Le Président de Madagascar, Andry Rajoelina, et le Premier ministre de la République de Maurice, Pravind Jugnauth

En ce mois de mars 2019 qui tire à sa fin, Madagascar en est à la seconde partie de sa quatrième république, avec un nouveau président de la république élu. Des perspectives de vivre un mieux-être dans la paix et la sécurité, pour la majorité des Malagasy, se dessinent. Toutefois, et encore une fois, nous nous trompons toujours de méthode. Et je vais expliquer, ici, pourquoi et donner la seule et unique solution pour espérer un développement à très court terme. Sinon, tout ne sera que poursuite du vent comme l’a prédit l’Ecclésiaste dans la Bible.

N’en déplaise aux habituels adorateurs du veau d’or, à travers leur sempiternelle ritournelle « ny filoha hajaina » (président vénéré) appliquée et entendue depuis Philibert Tsiranana mais n’ayant pas développé la nation malagasy pour autant, ce qu’il faudrait pour Madagascar, avant tout projet de société, avant tout « velirano » -qui n’ont rien de mal en eux-mêmes- c’est une réelle révolution culturelle. Certes, ce terme fait automatiquement référence au mouvement pour la lutte idéologique et politique déclenchée en Chine, en 1966, par Mao Zedong. Mais, appliquée au pauvre Madagascar d’aujourd’hui, je veux parler d’une transformation d’envergure au niveau du volet sociétal et celui de la Culture qui, elle, constitue un ensemble de choses acquises, intégrées.
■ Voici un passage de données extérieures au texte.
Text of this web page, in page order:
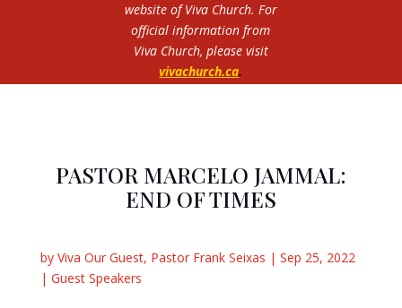
website of Viva Church. For
official information from
Viva Church, please visit
vivachurch.ca.
PASTOR MARCELO JAMMAL:
END OF TIMES
by Viva Our Guest, Pastor Frank Seixas | Sep 25, 2022
| Guest Speakers
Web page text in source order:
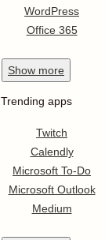
WordPress
Office 365
Show more
Trending apps
Twitch
Calendly
Microsoft To-Do
Microsoft Outlook
Medium
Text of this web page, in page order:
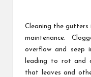
Cleaning the
maintenance.
overflow and
leading to rot and
that leaves and
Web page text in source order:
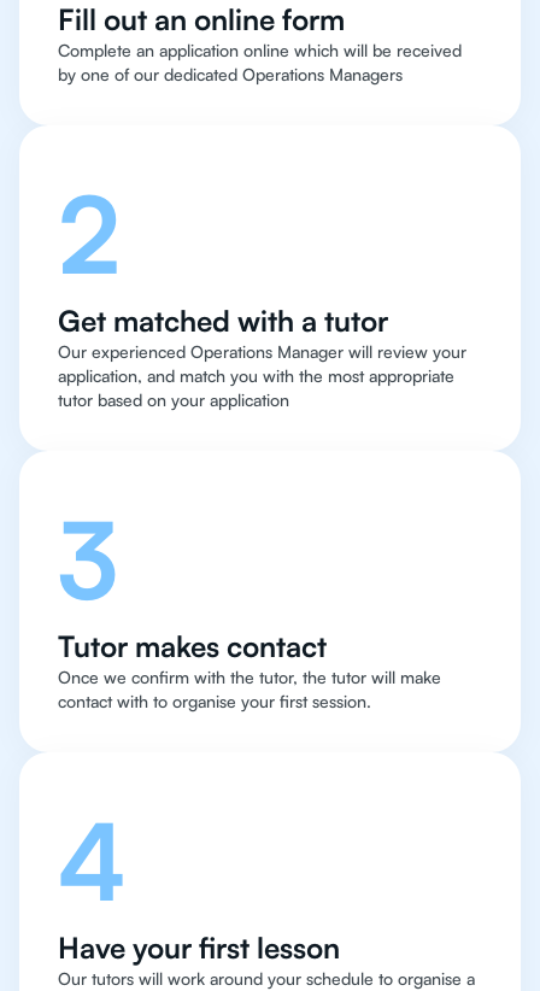
Fill out an online form
Complete an application online which will be received
by one of our dedicated Operations Managers
2
Get matched with a tutor
Our experienced Operations Manager will review your
application, and match you with the most appropriate
tutor based on your application
3
Tutor makes contact
Once we confirm with the tutor, the tutor will make
contact with to organise your first session.
4
Have your first lesson
Our tutors will work around your schedule to organise a
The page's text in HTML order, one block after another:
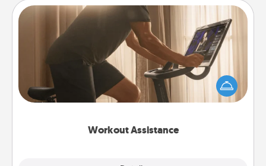
Workout Assistance
Workout Assistance
How can you make your loved one's at-home
workout easier? By gifting the right equipment!
Whether it is a Peloton or a resistance band,
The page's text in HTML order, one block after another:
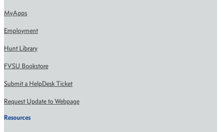
MyApps
Employment
Hunt Library
FVSU Bookstore
Submit a HelpDesk Ticket
Request Update to Webpage
Resources
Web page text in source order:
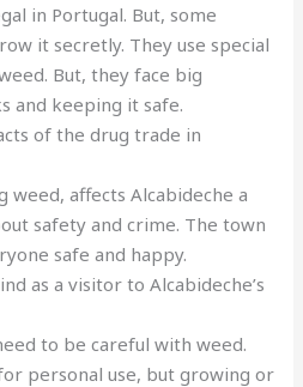
in Portugal. But, some
it secretly. They use special
But, they face big
and keeping it safe.
of the drug trade in
weed, affects Alcabideche a
safety and crime. The town
safe and happy.
as a visitor to Alcabideche’s
to be careful with weed.
personal use, but growing or
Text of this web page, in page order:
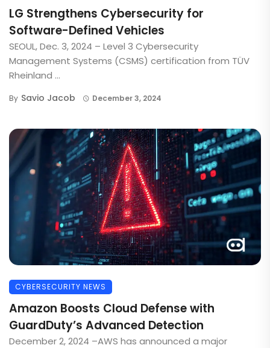
LG Strengthens Cybersecurity for
Software-Defined Vehicles
SEOUL, Dec. 3, 2024 – Level 3 Cybersecurity
Management Systems (CSMS) certification from TÜV
Rheinland ...
By Savio Jacob December 3, 2024
CYBERSECURITY NEWS
Amazon Boosts Cloud Defense with
GuardDuty’s Advanced Detection
December 2, 2024 –AWS has announced a major
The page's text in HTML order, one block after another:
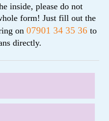
inside, please do not
form! Just fill out the
on 07901 34 35 36 to
directly.
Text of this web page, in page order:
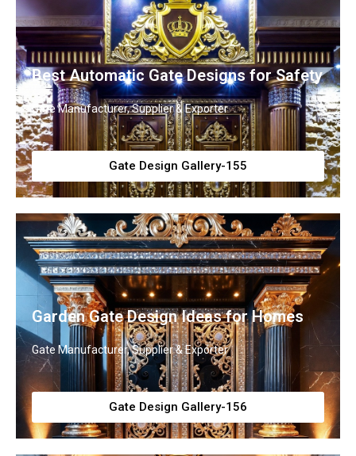
Best Automatic Gate Designs for Safety
Gate Manufacturer, Supplier & Exporter
Gate Design Gallery-155
Garden Gate Design Ideas for Homes
Gate Manufacturer, Supplier & Exporter
Gate Design Gallery-156
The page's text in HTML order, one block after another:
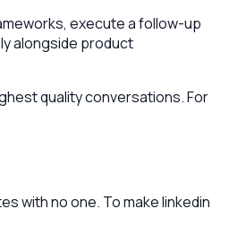
execute a follow-up
alongside product
quality conversations. For
with no one. To make linkedin
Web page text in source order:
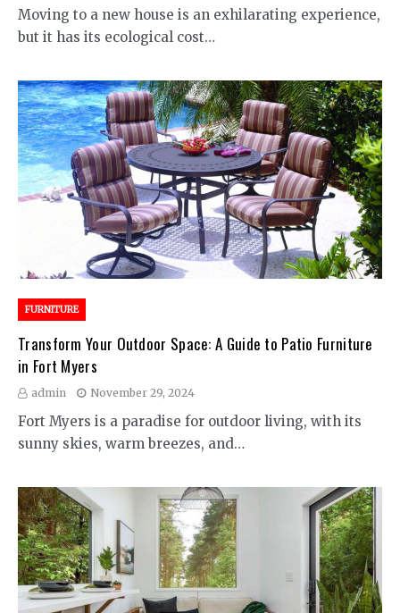
Moving to a new house is an exhilarating experience,
but it has its ecological cost…
FURNITURE
Transform Your Outdoor Space: A Guide to Patio Furniture
in Fort Myers
admin November 29, 2024
Fort Myers is a paradise for outdoor living, with its
sunny skies, warm breezes, and…
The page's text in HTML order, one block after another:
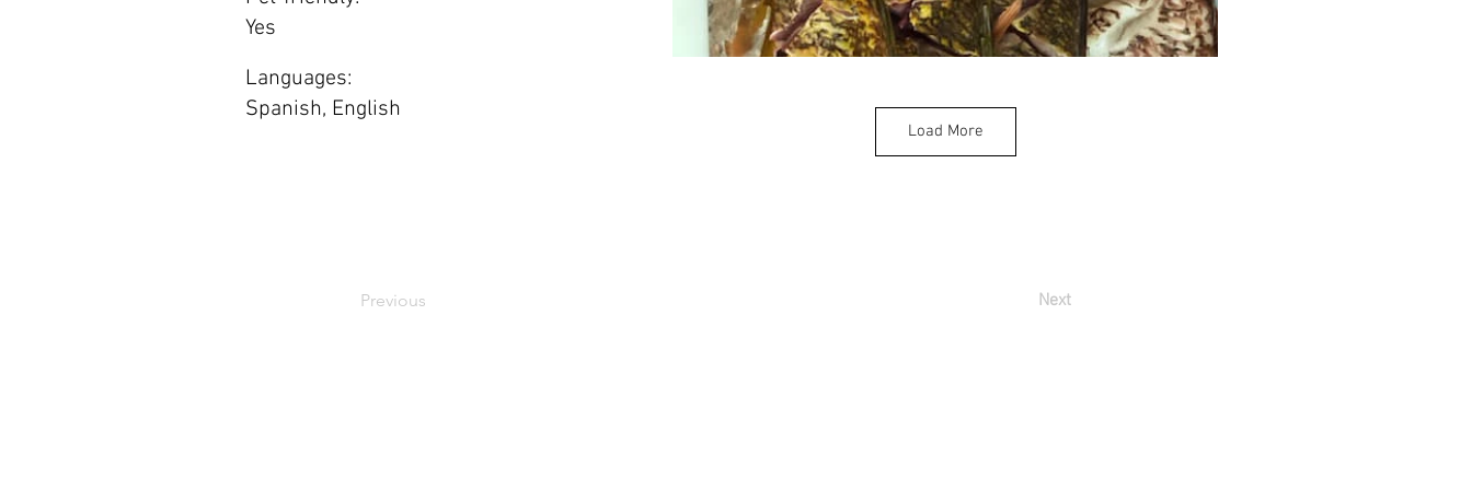
Yes
Languages:
Spanish, English
Previous
Load More
Next
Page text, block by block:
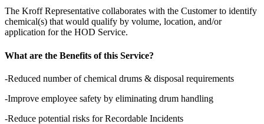
The Kroff Representative collaborates with the Customer to identify
chemical(s) that would qualify by volume, location, and/or
application for the HOD Service.
What are the Benefits of this Service?
-Reduced number of chemical drums & disposal requirements
-Improve employee safety by eliminating drum handling
-Reduce potential risks for Recordable Incidents
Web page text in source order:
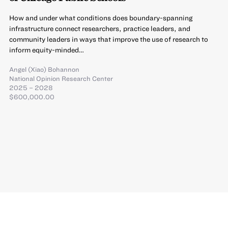
How and under what conditions does boundary-spanning
infrastructure connect researchers, practice leaders, and
community leaders in ways that improve the use of research to
inform equity-minded…
Angel (Xiao) Bohannon
National Opinion Research Center
2025 – 2028
$600,000.00
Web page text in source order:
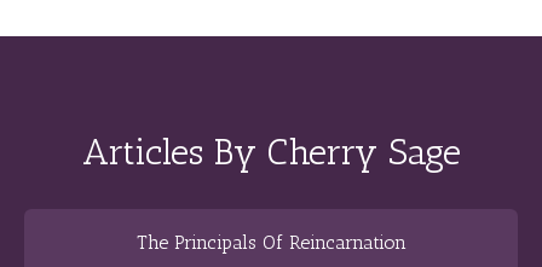
Articles By Cherry Sage
The Principals Of Reincarnation
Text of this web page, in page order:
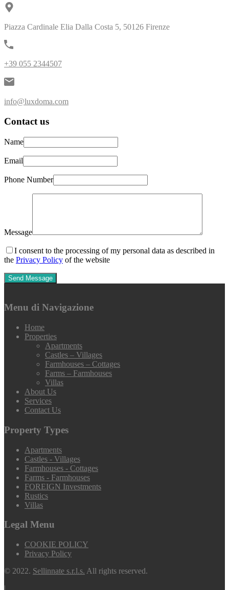
Piazza Cardinale Elia Dalla Costa 5, 50126 Firenze
+39 055 2344507
info@luxdoma.com
Contact us
Name
Email
Phone Number
Message
I consent to the processing of my personal data as described in
the Privacy Policy of the website
Menu di Navigazione
Home
Properties
Apartments
Castles – Villages
Farmhouses – Cottages
Farms – Farmhouses
Villas
About Us
Services
Contact Us
Property Types
Apartments
Castles - Villages
Farmhouses - Cottages
Farms - Farmhouses
FOREIGN Investments
Rustics
Villas
Legal Menu
COOKIE POLICY
Privacy Policy
© 2022. Sellinnate s.r.l.s. All rights reserved.
|
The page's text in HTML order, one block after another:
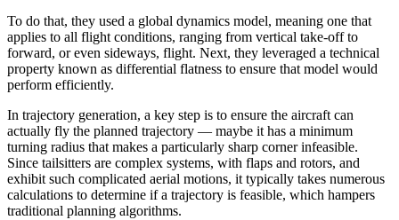
To do that, they used a global dynamics model, meaning one that
applies to all flight conditions, ranging from vertical take-off to
forward, or even sideways, flight. Next, they leveraged a technical
property known as differential flatness to ensure that model would
perform efficiently.
In trajectory generation, a key step is to ensure the aircraft can
actually fly the planned trajectory — maybe it has a minimum
turning radius that makes a particularly sharp corner infeasible.
Since tailsitters are complex systems, with flaps and rotors, and
exhibit such complicated aerial motions, it typically takes numerous
calculations to determine if a trajectory is feasible, which hampers
traditional planning algorithms.
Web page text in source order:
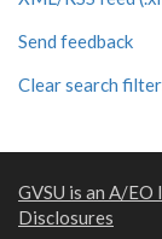
Send feedback
Clear search
GVSU is an A/
Disclosures
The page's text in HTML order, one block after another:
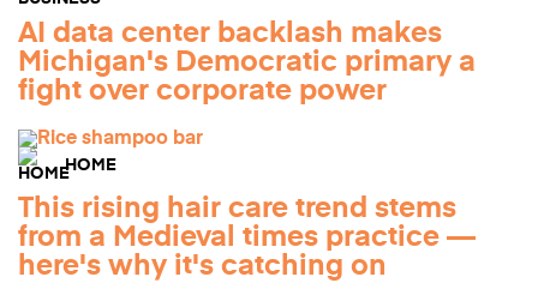
AI data center backlash makes
Michigan's Democratic primary a
fight over corporate power
HOME
This rising hair care trend stems
from a Medieval times practice —
here's why it's catching on
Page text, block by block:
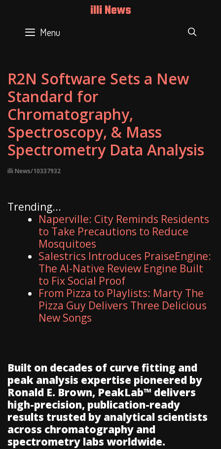
content
illi News
Menu
R2N Software Sets a New
Standard for
Chromatography,
Spectroscopy, & Mass
Spectrometry Data Analysis
illi News/10337932
Trending...
Naperville: City Reminds Residents
to Take Precautions to Reduce
Mosquitoes
Salestrics Introduces PraiseEngine:
The AI-Native Review Engine Built
to Fix Social Proof
From Pizza to Playlists: Marty The
Pizza Guy Delivers Three Delicious
New Songs
Built on decades of curve fitting and
peak analysis expertise pioneered by
Ronald E. Brown, PeakLab™ delivers
high-precision, publication-ready
results trusted by analytical scientists
across chromatography and
spectrometry labs worldwide.
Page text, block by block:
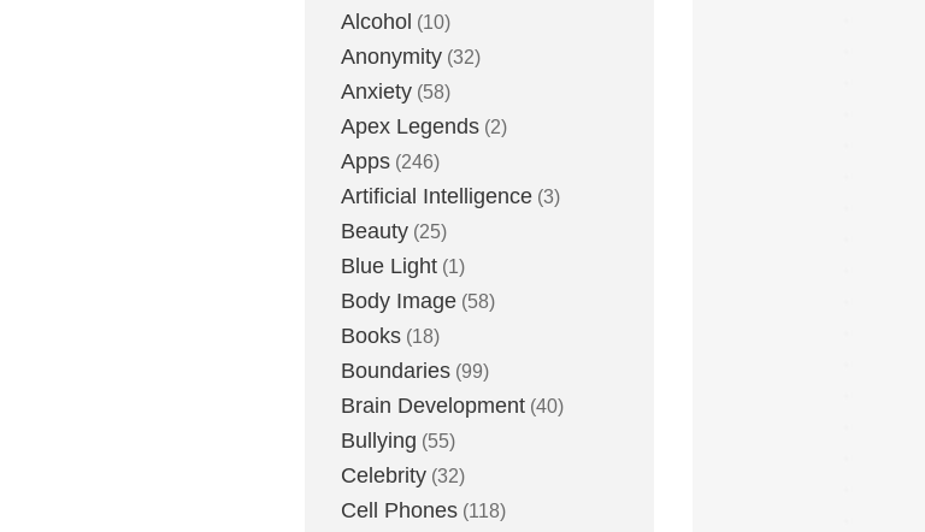
Alcohol (10)
Anonymity (32)
Anxiety (58)
Apex Legends (2)
Apps (246)
Artificial Intelligence (3)
Beauty (25)
Blue Light (1)
Body Image (58)
Books (18)
Boundaries (99)
Brain Development (40)
Bullying (55)
Celebrity (32)
Cell Phones (118)
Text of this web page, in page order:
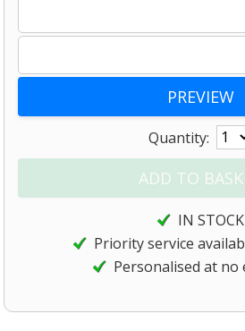
Quantity:
IN STOCK
Priority service
Personalised at no
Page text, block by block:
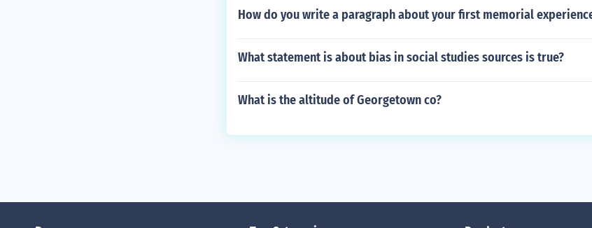
How do you write a paragraph about your first memorial
What statement is about bias in social studies sources is true?
What is the altitude of Georgetown co?

J’ai horreur de comparer l’incomparable, genre vouloir faire d’Antananarivo, un Paris voire un New York ou même un Rio de Janeiro. Oui, on peut construire le même genre d’infrastructures immobilières et routières qui se trouvent dans ces trois mégapoles, dans la Capitale malagasy, mais rien ne changera vraiment tant que la population tananarivienne (3 millions d’âmes, avec énormément d’exilés ruraux fuyant plus l’insécurité dans leur « Tanindrazana » que leur pauvreté endémique au fil du temps) ne sera pas éduquée pour respecter les lois ; tant que ceux qui ont pour métier de la faire respecter ne le font pas et tant que les premiers responsables demeureront « désinvoltes » face à une situation de délabrement social et culturel flagrant. Voici ce que j’ai constaté de visu sur l’avenue de l’Indépendance que j’ai traversé en automobile avant-hier lundi, à 18h30 : aucun éclairage public existant. Or, croyez-moi : sur cette large artère, toujours animée malgré une pénombre de tous les dangers, personne n’irait voler les panneaux solaires ou les batteries solaires de poteaux avec lampe Led utilisant l’énergie du soleil. Cela ne coûterait même pas 400 millions d’ariary pour électrifier, avec cette énergie renouvelable -et pour deux ans sans entretien minimum-, jusque la rue parallèle passant devant le lycée Jean Joseph Rabearivelo. Alors, qui sont les vrais ennemis de la Capitale et de son Développement ? De nos jours, c’est la mairesse, Lalao Rakotonirainy épouse Ravalomanana, en fin de mandat et son équipe. Elle devrait mettre en pratique mon idée… lumineuse si elle entend sortir par la grande porte de son passage à l’hôtel de ville reconstruite grâce à Andry Rajoelina. Cette installation d’éclairage solaire de la première avenue d’Antananarivo, loin des délestages, dénoterait surtout une ferme volonté d’en finir avec l’insécurité urbaine. Mais…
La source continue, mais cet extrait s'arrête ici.